Doudna and her colleagues produced their 1.8 Angstrom resolution crystallographic structure using the experimental end stations of Beamlines 8.2.1 and 8.3.1 at Berkeley Lab's Advanced Light Source (ALS). Both beamlines are powered by superconducting bending magnets -- "superbends" -- and both feature state-of-the-art multiple-wavelength anomalous diffraction (MAD) and macromolecular crystallography (MX) capabilities. Beamline 8.2.1 is part of the suite of protein crystallography beamlines that comprise the Berkeley Center for Structural Biology.
"The ALS and its protein crystallography beamlines continue to be a critical resource for our research, " Doudna says.

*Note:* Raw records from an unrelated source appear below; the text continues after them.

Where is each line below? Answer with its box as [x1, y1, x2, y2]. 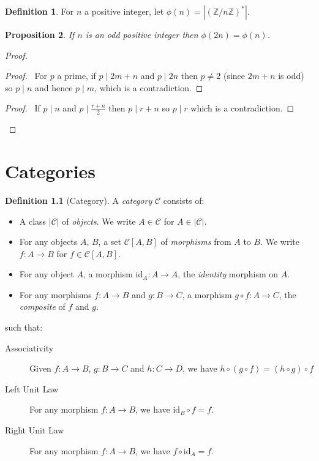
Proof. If [5, 102, 40, 114]
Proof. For [5, 69, 48, 82]
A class [19, 214, 47, 227]
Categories [5, 158, 96, 183]
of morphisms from [160, 235, 231, 248]
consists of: [163, 193, 205, 206]
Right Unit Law [5, 424, 64, 437]
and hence [34, 81, 73, 94]
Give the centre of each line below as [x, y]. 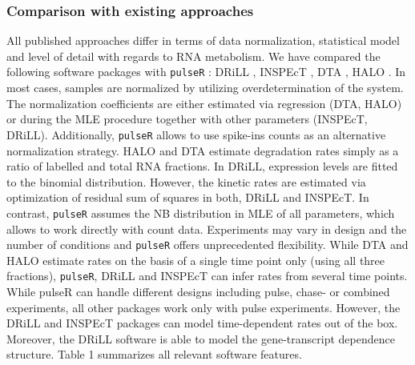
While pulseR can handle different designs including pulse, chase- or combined [198, 292]
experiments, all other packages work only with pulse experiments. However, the [203, 307]
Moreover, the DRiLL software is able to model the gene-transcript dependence [201, 338]
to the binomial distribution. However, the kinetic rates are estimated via [186, 181]
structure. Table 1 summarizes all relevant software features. [154, 354]
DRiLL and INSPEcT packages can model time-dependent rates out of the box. [202, 323]
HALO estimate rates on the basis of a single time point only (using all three [196, 260]
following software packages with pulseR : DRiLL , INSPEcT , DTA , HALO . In [206, 72]
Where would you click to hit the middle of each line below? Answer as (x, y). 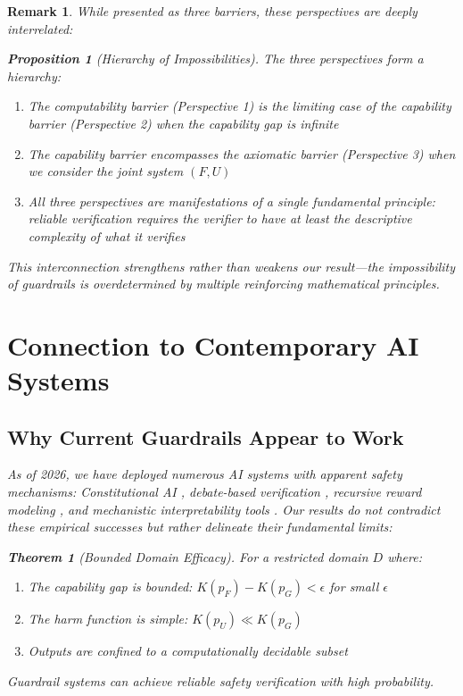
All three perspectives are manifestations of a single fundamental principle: (231, 201)
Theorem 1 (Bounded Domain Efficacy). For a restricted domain (188, 556)
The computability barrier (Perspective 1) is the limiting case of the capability (240, 106)
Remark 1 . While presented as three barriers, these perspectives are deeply (212, 11)
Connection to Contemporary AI (213, 344)
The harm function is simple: (108, 619)
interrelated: (40, 28)
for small (354, 587)
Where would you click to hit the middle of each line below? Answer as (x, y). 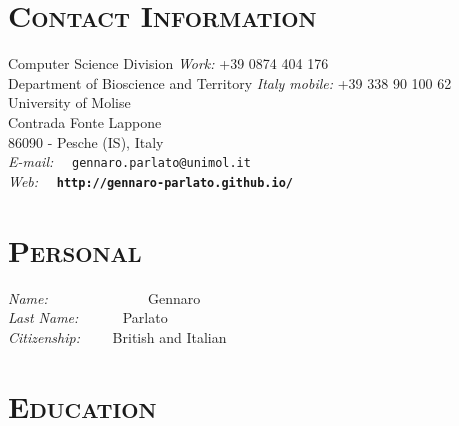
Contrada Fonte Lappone (85, 121)
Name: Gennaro (104, 297)
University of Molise (69, 102)
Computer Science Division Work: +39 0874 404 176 (168, 63)
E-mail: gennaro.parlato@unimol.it (129, 161)
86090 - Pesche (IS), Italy (86, 141)
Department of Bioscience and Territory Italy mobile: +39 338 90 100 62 (230, 82)
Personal (75, 249)
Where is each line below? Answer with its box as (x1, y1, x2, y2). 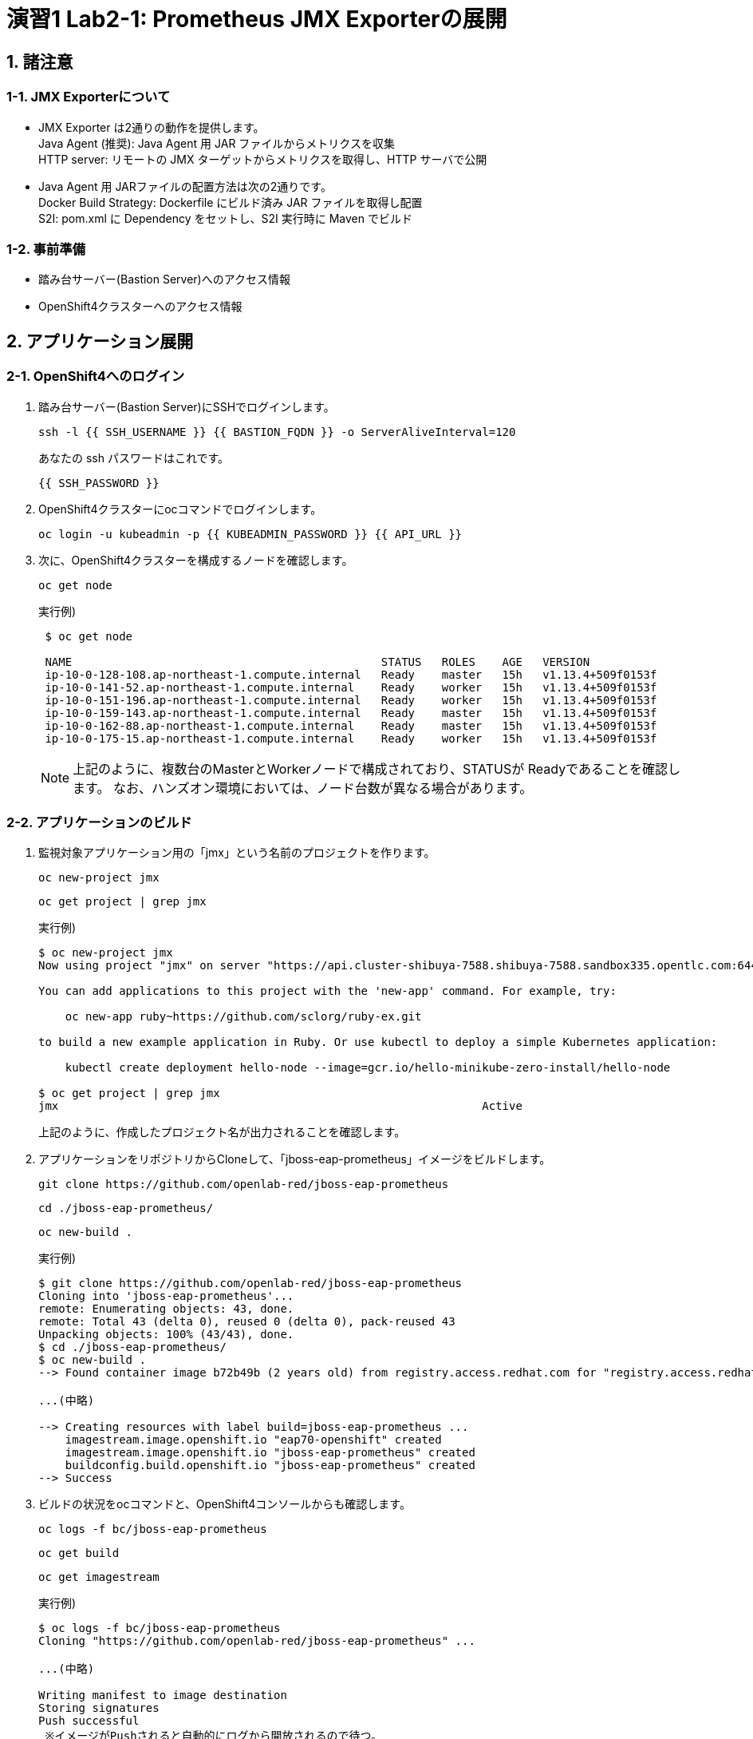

The crRNAs used by the CRISPR/cas system for the targeted interference of foreign DNA join the growing ranks of small RNA molecules that mediate a variety of processes in both eukaryotes and prokaryotes. Understanding how these small RNA molecules work can improve our basic understanding of cell biology and provide important clues to the fundamental role of RNA in the evolution of life.
Says Doudna, "By investigating how bacteria produce and use small RNAs for selective gene targeting, we hope to gain insight into the fundamental features of the pathways that have proven evolutionarily useful for genetic control, both in the bacterial world and in the world of eukaryotes. Right now it looks like bacteria and eukaryotes have evolved entirely distinct pathways by which RNAs are used for gene regulation and that is pretty amazing!"
This work was supported in part by grants from the National Science Foundation and from the Bill and Melinda Gates Foundation.